The irony so thick you could perform surgery on it (if you could afford the surgery): The Affordable Care Act—"Obamacare" to its friends and enemies alike—was literally modeled on a Republican healthcare plan.

That's right. The thing Republicans spent a decade trying to repeal was originally their own idea, implemented by Mitt Romney in Massachusetts in 2006. It's like watching someone set their own house on fire and then complaining about the smoke.

ACT III: The ACA—A Republican Plan That Republicans Hate (Because a Democrat Passed It)

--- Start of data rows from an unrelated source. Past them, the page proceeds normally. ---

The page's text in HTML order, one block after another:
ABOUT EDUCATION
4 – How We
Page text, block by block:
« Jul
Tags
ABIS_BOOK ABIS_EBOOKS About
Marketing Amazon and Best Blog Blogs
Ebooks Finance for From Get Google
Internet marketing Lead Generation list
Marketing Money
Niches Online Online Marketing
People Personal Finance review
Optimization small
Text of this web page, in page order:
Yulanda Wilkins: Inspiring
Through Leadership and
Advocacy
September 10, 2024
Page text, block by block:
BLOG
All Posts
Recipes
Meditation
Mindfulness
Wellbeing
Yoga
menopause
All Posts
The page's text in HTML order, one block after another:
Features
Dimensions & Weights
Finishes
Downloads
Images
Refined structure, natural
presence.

Let's review this absurdist theater:

2006: Republican Governor Mitt Romney signs Massachusetts healthcare reform, including an individual mandate, insurance exchanges, and subsidies. Republicans applaud. The Heritage Foundation (a conservative think tank) celebrates it as a market-based solution.

2010: Democratic President Barack Obama passes essentially the same plan nationally. Republicans lose their minds. "Socialism!" "Government takeover!" "Death panels!"

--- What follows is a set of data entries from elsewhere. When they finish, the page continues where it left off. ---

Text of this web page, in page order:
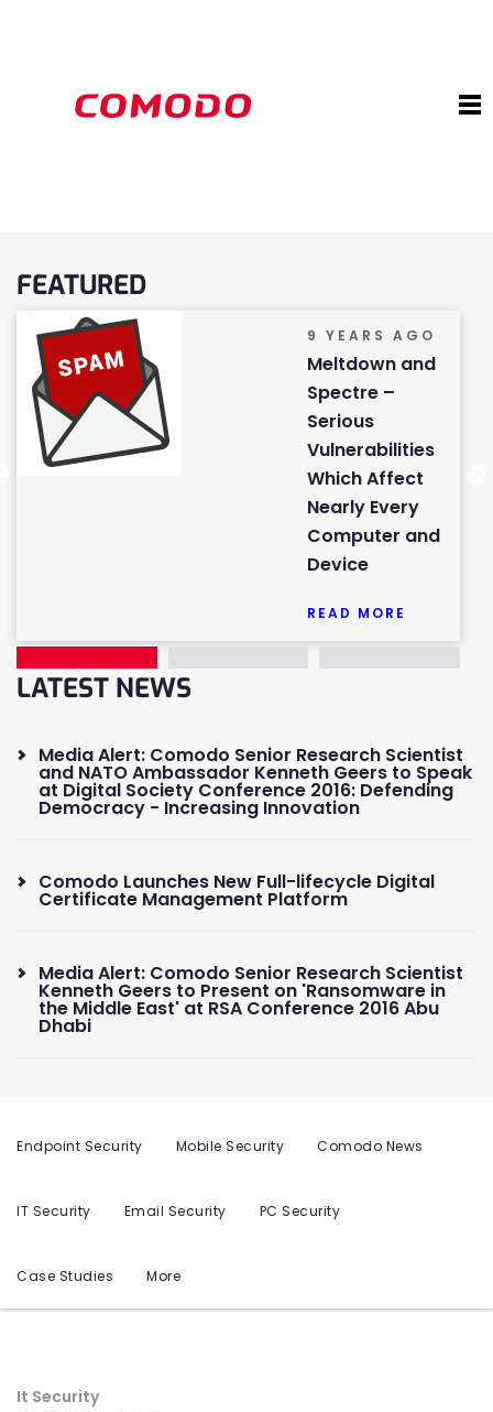
FEATURED
9 YEARS AGO
Meltdown and
Spectre –
Serious
Vulnerabilities
Which Affect
Nearly Every
Computer and
Device
READ MORE
LATEST NEWS
Media Alert: Comodo Senior Research Scientist
and NATO Ambassador Kenneth Geers to Speak
at Digital Society Conference 2016: Defending
Democracy - Increasing Innovation
Comodo Launches New Full-lifecycle Digital
Certificate Management Platform
Media Alert: Comodo Senior Research Scientist
Kenneth Geers to Present on 'Ransomware in
the Middle East' at RSA Conference 2016 Abu
Dhabi
Endpoint Security Mobile Security Comodo News
IT Security Email Security PC Security
Case Studies More
It Security
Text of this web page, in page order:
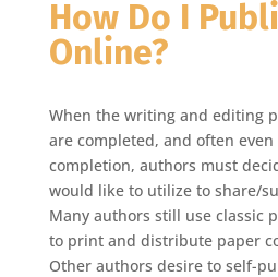
How Do I
Online?
When the writing and editing
are completed, and often
completion, authors must
would like to utilize to share/
Many authors still use classic
to print and distribute paper
Other authors desire to self-
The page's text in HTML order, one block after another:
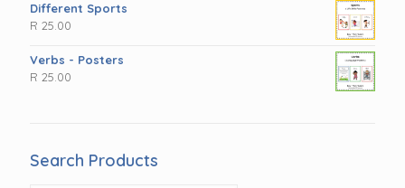
Different Sports
R 25.00
Verbs - Posters
R 25.00
Search Products
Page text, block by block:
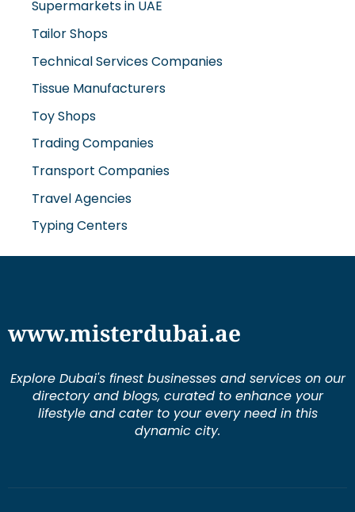
Tailor Shops
Technical Services Companies
Tissue Manufacturers
Trading Companies
Transport Companies
Travel Agencies
Typing Centers
directory and blogs, curated to enhance your
lifestyle and cater to your every need in this
dynamic city.
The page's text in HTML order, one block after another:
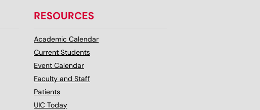
RESOURCES
Academic Calendar
Current Students
Event Calendar
Faculty and Staff
Patients
UIC Today
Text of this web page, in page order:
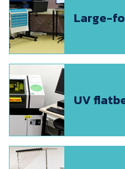
Large-
UV
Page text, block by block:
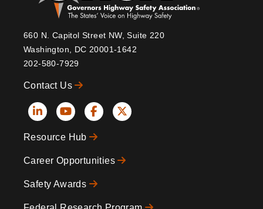
660 N. Capitol Street NW, Suite 220
Washington, DC 20001-1642
202-580-7929
Contact Us
Social
Icons
Resource Hub
Career Opportunities
Safety Awards
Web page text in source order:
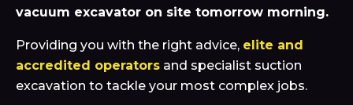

2012: The Supreme Court, in a fit of judicial whimsy, makes Medicaid expansion optional, creating the "Medicaid Gap"—a coverage black hole where millions of Americans are too poor for ACA subsidies but don't qualify for Medicaid in the ten states that still refuse expansion. Because nothing says "pro-life" like leaving poor people without healthcare.

2017: Republicans control Congress and try to repeal the ACA approximately 70 times. They fail, but manage to eliminate the individual mandate penalty, the enforcement mechanism that kept the system stable.

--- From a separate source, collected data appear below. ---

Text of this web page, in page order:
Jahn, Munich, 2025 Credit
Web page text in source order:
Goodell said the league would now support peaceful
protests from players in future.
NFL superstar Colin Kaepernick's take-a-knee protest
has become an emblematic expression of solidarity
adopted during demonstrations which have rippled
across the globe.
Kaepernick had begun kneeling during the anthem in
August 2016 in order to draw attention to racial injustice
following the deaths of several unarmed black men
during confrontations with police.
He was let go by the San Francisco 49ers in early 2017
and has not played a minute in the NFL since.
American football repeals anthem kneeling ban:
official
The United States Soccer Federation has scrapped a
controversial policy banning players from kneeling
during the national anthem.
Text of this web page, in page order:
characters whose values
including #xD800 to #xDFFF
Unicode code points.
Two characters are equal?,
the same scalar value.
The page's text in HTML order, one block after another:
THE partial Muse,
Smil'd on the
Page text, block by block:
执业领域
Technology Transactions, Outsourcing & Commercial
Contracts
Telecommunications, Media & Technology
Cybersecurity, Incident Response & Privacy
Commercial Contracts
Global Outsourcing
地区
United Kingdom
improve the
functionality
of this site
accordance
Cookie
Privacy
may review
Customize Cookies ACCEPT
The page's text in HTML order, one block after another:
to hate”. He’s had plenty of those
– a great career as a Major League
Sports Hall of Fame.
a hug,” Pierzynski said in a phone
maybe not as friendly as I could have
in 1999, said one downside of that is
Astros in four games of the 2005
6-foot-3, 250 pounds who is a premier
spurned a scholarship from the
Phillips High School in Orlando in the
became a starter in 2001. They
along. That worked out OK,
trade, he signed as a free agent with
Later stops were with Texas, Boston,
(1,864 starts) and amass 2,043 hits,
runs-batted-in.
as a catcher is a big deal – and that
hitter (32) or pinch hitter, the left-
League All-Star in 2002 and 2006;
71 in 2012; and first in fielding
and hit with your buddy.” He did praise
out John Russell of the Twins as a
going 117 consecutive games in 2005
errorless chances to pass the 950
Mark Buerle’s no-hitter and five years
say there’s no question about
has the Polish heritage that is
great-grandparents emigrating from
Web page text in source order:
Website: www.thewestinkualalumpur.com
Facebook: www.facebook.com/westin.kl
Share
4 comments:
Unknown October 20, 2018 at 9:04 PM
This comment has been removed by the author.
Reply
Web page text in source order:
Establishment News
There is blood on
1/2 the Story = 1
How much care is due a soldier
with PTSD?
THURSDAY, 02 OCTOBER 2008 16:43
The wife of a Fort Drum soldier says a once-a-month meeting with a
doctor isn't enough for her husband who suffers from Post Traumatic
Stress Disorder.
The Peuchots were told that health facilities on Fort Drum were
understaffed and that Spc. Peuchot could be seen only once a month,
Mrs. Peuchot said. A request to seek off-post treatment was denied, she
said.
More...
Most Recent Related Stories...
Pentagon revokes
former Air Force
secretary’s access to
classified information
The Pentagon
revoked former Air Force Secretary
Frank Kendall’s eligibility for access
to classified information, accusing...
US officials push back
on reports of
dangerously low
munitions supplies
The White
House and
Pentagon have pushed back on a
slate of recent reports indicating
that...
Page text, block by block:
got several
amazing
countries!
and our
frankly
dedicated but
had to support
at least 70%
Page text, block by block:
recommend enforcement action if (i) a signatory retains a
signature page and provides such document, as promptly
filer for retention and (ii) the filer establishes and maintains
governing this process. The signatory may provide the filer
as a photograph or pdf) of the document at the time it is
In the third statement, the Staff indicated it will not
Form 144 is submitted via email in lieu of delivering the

2021-2025: Democrats enhance ACA subsidies, making coverage actually affordable. Enrollment hits record highs—24.3 million people. Success! Except those subsidies are about to expire because Congress can't agree on anything except their own pay raises.

The result? A healthcare system that's simultaneously:

  • Too expensive for patients
  • Too bureaucratic for doctors
  • Too profitable for insurance companies
  • Too complicated for anyone to understand
  • And somehow still leaves millions uninsured

It's like designing a car that doesn't have wheels, costs $100,000, and occasionally explodes—but hey, at least it's not "socialist."

ACT IV: The United States vs. The Entire Rest of the Developed World (Spoiler: We're Losing)

Here's where it gets really embarrassing. Let's compare the United States to countries with universal healthcare:

Healthcare Spending Per Capita:

We spend TWICE as much as comparable countries. For that premium price, surely we get the best healthcare in the world, right?

Life Expectancy:

  • Japan: 84.8 years
  • Switzerland: 84.0 years
  • Australia: 83.3 years
  • Canada: 82.7 years
  • United Kingdom: 81.3 years
  • United States: 78.9 years

Wait, what? We're spending twice as much to die sooner?

Maternal Mortality Rate (deaths per 100,000 live births):

  • Norway: 2
  • Germany: 4
  • France: 8
  • Canada: 11
  • United Kingdom: 10
  • United States: 23.8

We're the only developed country where maternal mortality is increasing. Land of the free, home of the "maybe don't get pregnant if you can't afford to survive childbirth."

Medical Bankruptcy:

  • Every other developed country: Essentially zero
  • United States: 66.5% of all bankruptcies have medical causes

Two-thirds of American bankruptcies involve medical debt. In countries with universal healthcare, this statistic is literally incomprehensible. It's like telling someone from Norway that Americans regularly die from scurvy or get eaten by wolves. "But... you're a wealthy country. How is this possible?"

ACT V: "But We Can't Afford It!" (Screamed by the Richest Country in History)

This is my favorite argument against Medicare for All, because it requires Olympic-level mental gymnastics.

Things America Can Apparently Afford:

  • $858 billion annual military budget (more than the next 10 countries combined)
  • $1.9 trillion in tax cuts for corporations and the wealthy (2017 Tax Cuts and Jobs Act)
  • 735 billionaires with a combined wealth of $4.5 trillion
  • Endless wars in the Middle East ($8 trillion over 20 years)
  • Corporate subsidies and bailouts whenever Wall Street sneezes
  • Elon Musk's companies receiving $4.9 billion in government support

Things America Apparently Cannot Afford:

  • Making sure people don't die from preventable diseases
  • Ensuring children can see a dentist
  • Preventing medical bankruptcy
  • You know, basic human dignity

The math is actually pretty simple. Multiple studies—including from the libertarian Mercatus Center (accidentally)—show that Medicare for All would actually SAVE money compared to our current system. We'd eliminate:

  • Insurance company profits ($60+ billion annually)
  • Administrative waste (31% of all healthcare spending)
  • Price gouging by pharmaceutical companies (insulin costs $10 to make, sells for $300)
  • Billing complexity (hospitals employ more billing specialists than nurses)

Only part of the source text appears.